BRIEF: I need the number of lines in the listing below that include the string "yourself", and only that number.

STORED DATA:
*** Begin section ***

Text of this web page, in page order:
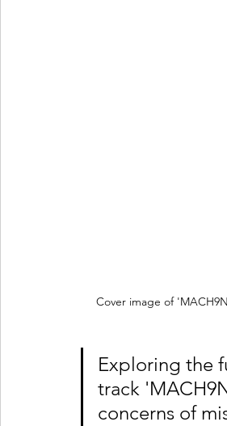
Cover image of
Exploring the
track
concerns of
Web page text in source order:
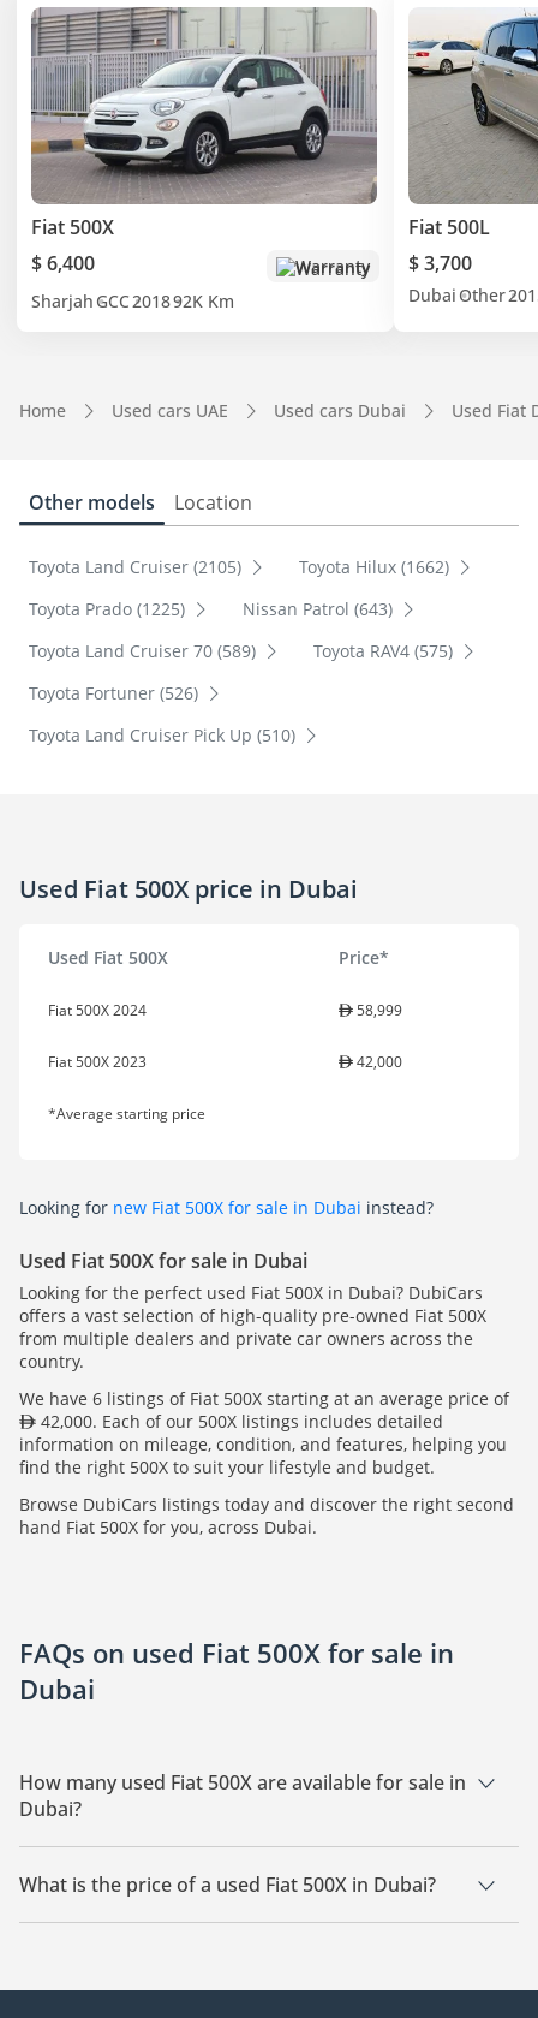
Fiat 500X
$ 6,400
Warranty
Sharjah GCC201892K Km
Fiat 500L
$ 3,700
Dubai Other
Home Used cars UAE Used cars Dubai Used Fiat
Other models Location
Toyota Land Cruiser (2105)
Toyota Hilux (1662)
Toyota Prado (1225)
Nissan Patrol (643)
Toyota Land Cruiser 70 (589)
Toyota RAV4 (575)
Toyota Fortuner (526)
Toyota Land Cruiser Pick Up (510)
Used Fiat 500X price in Dubai
Used Fiat 500X Price*
Fiat 500X 2024 58,999
Fiat 500X 2023 42,000
*Average starting price
Looking for new Fiat 500X for sale in Dubai instead?
Used Fiat 500X for sale in Dubai
Looking for the perfect used Fiat 500X in Dubai? DubiCars
offers a vast selection of high-quality pre-owned Fiat 500X
from multiple dealers and private car owners across the
country.
We have 6 listings of Fiat 500X starting at an average price of
42,000. Each of our 500X listings includes detailed
information on mileage, condition, and features, helping you
find the right 500X to suit your lifestyle and budget.
Browse DubiCars listings today and discover the right second
hand Fiat 500X for you, across Dubai.
FAQs on used Fiat 500X for sale in
Dubai
How many used Fiat 500X are available for sale in
Dubai?
There are 6 used Fiat 500X available for sale in Dubai.
What is the price of a used Fiat 500X in Dubai?
The starting price of a used Fiat 500X in Dubai is 42,000.
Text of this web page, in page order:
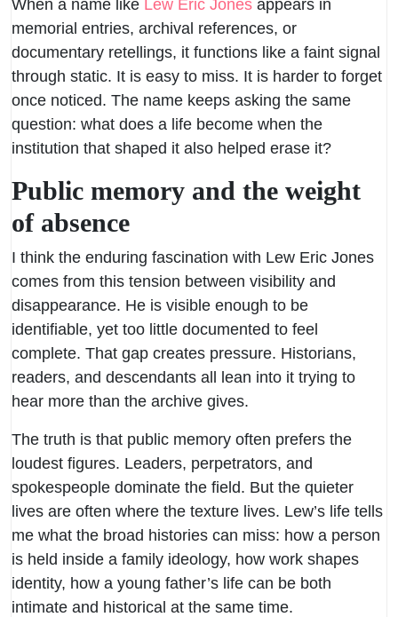
When a name like Lew Eric Jones appears in
memorial entries, archival references, or
documentary retellings, it functions like a faint signal
through static. It is easy to miss. It is harder to forget
once noticed. The name keeps asking the same
question: what does a life become when the
institution that shaped it also helped erase it?
Public memory and the weight
of absence
I think the enduring fascination with Lew Eric Jones
comes from this tension between visibility and
disappearance. He is visible enough to be
identifiable, yet too little documented to feel
complete. That gap creates pressure. Historians,
readers, and descendants all lean into it trying to
hear more than the archive gives.
The truth is that public memory often prefers the
loudest figures. Leaders, perpetrators, and
spokespeople dominate the field. But the quieter
lives are often where the texture lives. Lew’s life tells
me what the broad histories can miss: how a person
is held inside a family ideology, how work shapes
identity, how a young father’s life can be both
intimate and historical at the same time.
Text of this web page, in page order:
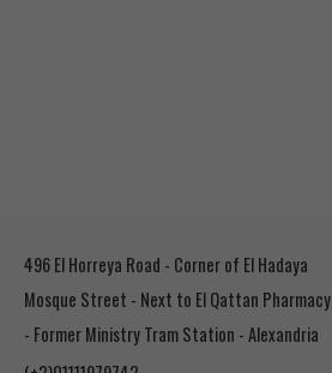
496 El Horreya Road - Corner of El Hadaya
Mosque Street - Next to El Qattan Pharmacy
- Former Ministry Tram Station - Alexandria
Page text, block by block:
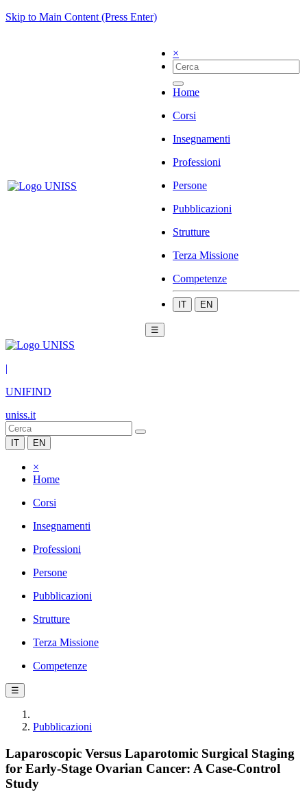
Skip to Main Content (Press Enter)
×
Home
Corsi
Insegnamenti
Professioni
Persone
Pubblicazioni
Strutture
Terza Missione
Competenze
IT EN
☰
|
UNIFIND
uniss.it
IT EN
×
Home
Corsi
Insegnamenti
Professioni
Persone
Pubblicazioni
Strutture
Terza Missione
Competenze
☰
Pubblicazioni
Laparoscopic Versus Laparotomic Surgical Staging
for Early-Stage Ovarian Cancer: A Case-Control
Study
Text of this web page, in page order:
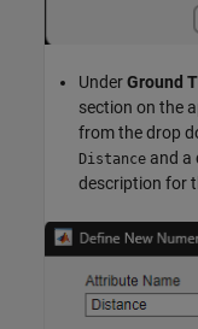
UnderGround
section on the
from the drop
Distance and a
description for
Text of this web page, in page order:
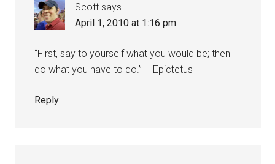
Scott says
April 1, 2010 at 1:16 pm
“First, say to yourself what you would be; then
do what you have to do.” – Epictetus
Reply
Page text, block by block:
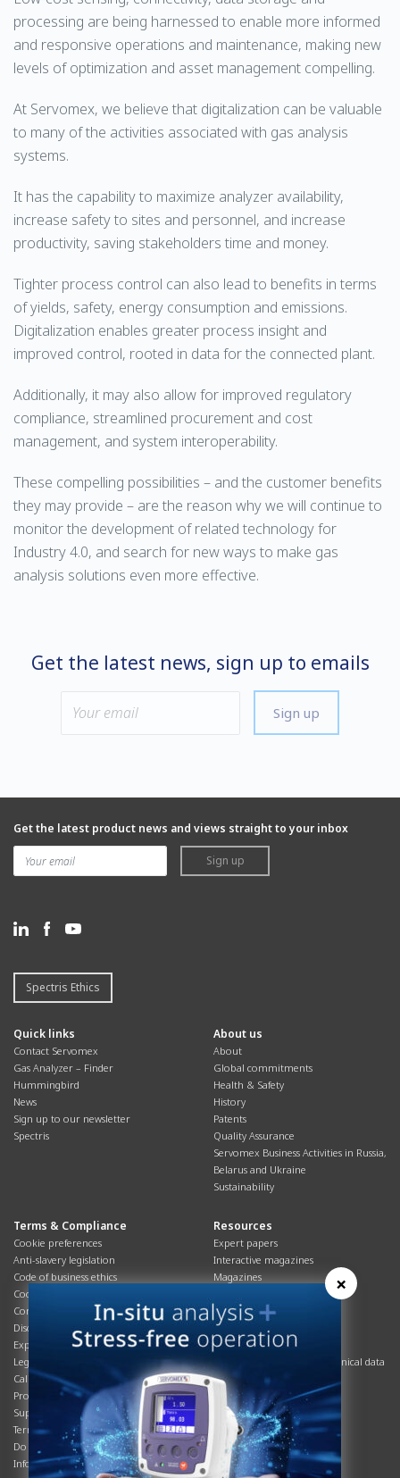
processing are being harnessed to enable more informed
and responsive operations and maintenance, making new
levels of optimization and asset management compelling.
At Servomex, we believe that digitalization can be valuable
to many of the activities associated with gas analysis
systems.
It has the capability to maximize analyzer availability,
increase safety to sites and personnel, and increase
productivity, saving stakeholders time and money.
Tighter process control can also lead to benefits in terms
of yields, safety, energy consumption and emissions.
Digitalization enables greater process insight and
improved control, rooted in data for the connected plant.
Additionally, it may also allow for improved regulatory
compliance, streamlined procurement and cost
management, and system interoperability.
These compelling possibilities – and the customer benefits
they may provide – are the reason why we will continue to
monitor the development of related technology for
Industry 4.0, and search for new ways to make gas
analysis solutions even more effective.
Get the latest news, sign up to emails
Sign up
Get the latest product news and views straight to your inbox
Sign up
Spectris Ethics
Quick links
Contact Servomex
Gas Analyzer – Finder
Hummingbird
News
Sign up to our newsletter
Spectris
About us
About
Global commitments
Health & Safety
History
Patents
Quality Assurance
Servomex Business Activities in Russia,
Belarus and Ukraine
Sustainability
Terms & Compliance
Cookie preferences
Anti-slavery legislation
Code of business ethics
Cookies policy
Corporate Social Responsibility
Disclaimer
Export controls compliance
Legal & privacy statement
California Privacy Notice
Product compliance
Supply Chain
Terms & conditions
Do Not Sell or Share My Personal
Information
Resources
Expert papers
Interactive magazines
Magazines
Overview
Process brochures
Podcasts
Product brochures and technical data
Safety data sheets
Service info
Systems info
Videos
×
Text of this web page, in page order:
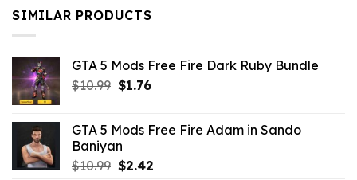
$10.99.
SIMILAR PRODUCTS
GTA 5 Mods Free Fire Dark Ruby Bundle
$10.99 Original
$10.99.
$1.76Current
$1.76.
GTA 5 Mods Free Fire Adam in Sando
Baniyan
$10.99 Original
$2.42Current
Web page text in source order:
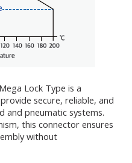
Lock Type is a
secure, reliable, and
and pneumatic systems.
this connector ensures
without
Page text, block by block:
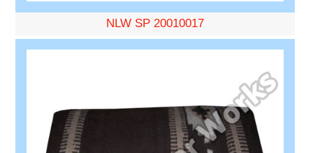
NLW SP 20010017
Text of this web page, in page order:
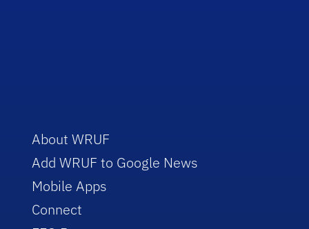
About WRUF
Add WRUF to Google News
Mobile Apps
Connect
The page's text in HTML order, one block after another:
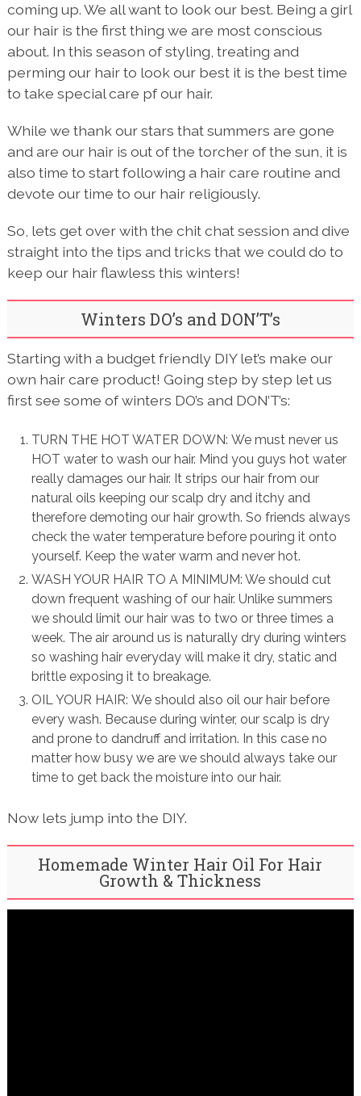
coming up. We all want to look our best. Being a girl
our hair is the first thing we are most conscious
about. In this season of styling, treating and
perming our hair to look our best it is the best time
to take special care pf our hair.
While we thank our stars that summers are gone
and are our hair is out of the torcher of the sun, it is
also time to start following a hair care routine and
devote our time to our hair religiously.
So, lets get over with the chit chat session and dive
straight into the tips and tricks that we could do to
keep our hair flawless this winters!
Winters DO’s and DON’T’s
Starting with a budget friendly DIY let’s make our
own hair care product! Going step by step let us
first see some of winters DO’s and DON’T’s:
TURN THE HOT WATER DOWN: We must never us
HOT water to wash our hair. Mind you guys hot water
really damages our hair. It strips our hair from our
natural oils keeping our scalp dry and itchy and
therefore demoting our hair growth. So friends always
check the water temperature before pouring it onto
yourself. Keep the water warm and never hot.
WASH YOUR HAIR TO A MINIMUM: We should cut
down frequent washing of our hair. Unlike summers
we should limit our hair was to two or three times a
week. The air around us is naturally dry during winters
so washing hair everyday will make it dry, static and
brittle exposing it to breakage.
OIL YOUR HAIR: We should also oil our hair before
every wash. Because during winter, our scalp is dry
and prone to dandruff and irritation. In this case no
matter how busy we are we should always take our
time to get back the moisture into our hair.
Now lets jump into the DIY.
Homemade Winter Hair Oil For Hair
Growth & Thickness
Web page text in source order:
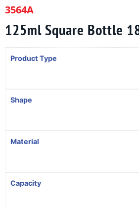
3564A
125ml Square Bottle
Product Type
Shape
Material
Capacity

*** End section ***

SOLUTION BELOW: 2